EXERCISE DATA:
+ + +
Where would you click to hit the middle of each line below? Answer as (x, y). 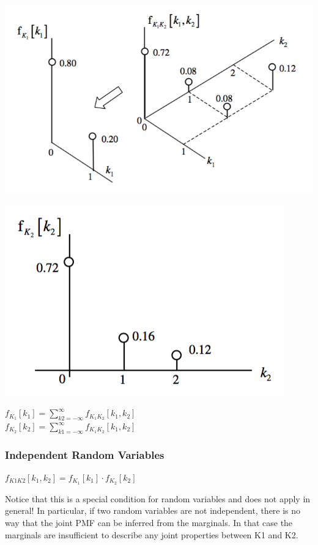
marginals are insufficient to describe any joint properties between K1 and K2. (152, 534)
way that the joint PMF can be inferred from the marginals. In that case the (149, 523)
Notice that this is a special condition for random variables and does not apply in (158, 498)
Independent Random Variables (85, 454)
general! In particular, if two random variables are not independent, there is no (153, 510)
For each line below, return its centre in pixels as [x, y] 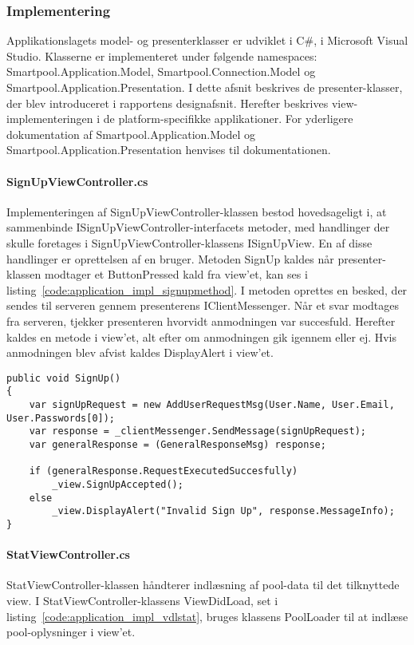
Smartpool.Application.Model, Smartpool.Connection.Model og [161, 71]
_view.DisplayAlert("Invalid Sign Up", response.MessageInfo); [223, 511]
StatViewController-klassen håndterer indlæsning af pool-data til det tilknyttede [203, 585]
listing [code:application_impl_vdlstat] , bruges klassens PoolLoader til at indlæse [207, 616]
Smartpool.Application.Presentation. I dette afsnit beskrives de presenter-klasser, [205, 87]
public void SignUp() [64, 378]
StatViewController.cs [68, 554]
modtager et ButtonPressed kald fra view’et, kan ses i [176, 274]
+ + +
EXERCISE PROMPT:
Go to the line that contains "marginals are insufficient" and copy exactly from there through the last line of the records above, both included. Omit pictures.

YOUR SOLUTION:
marginals are insufficient to describe any joint properties between K1 and K2. (152, 534)
way that the joint PMF can be inferred from the marginals. In that case the (149, 523)
Notice that this is a special condition for random variables and does not apply in (158, 498)
Independent Random Variables (85, 454)
general! In particular, if two random variables are not independent, there is no (153, 510)
For each line below, return its centre in pixels as [x, y] 
Smartpool.Application.Model, Smartpool.Connection.Model og [161, 71]
_view.DisplayAlert("Invalid Sign Up", response.MessageInfo); [223, 511]
StatViewController-klassen håndterer indlæsning af pool-data til det tilknyttede [203, 585]
listing [code:application_impl_vdlstat] , bruges klassens PoolLoader til at indlæse [207, 616]
Smartpool.Application.Presentation. I dette afsnit beskrives de presenter-klasser, [205, 87]
public void SignUp() [64, 378]
StatViewController.cs [68, 554]
modtager et ButtonPressed kald fra view’et, kan ses i [176, 274]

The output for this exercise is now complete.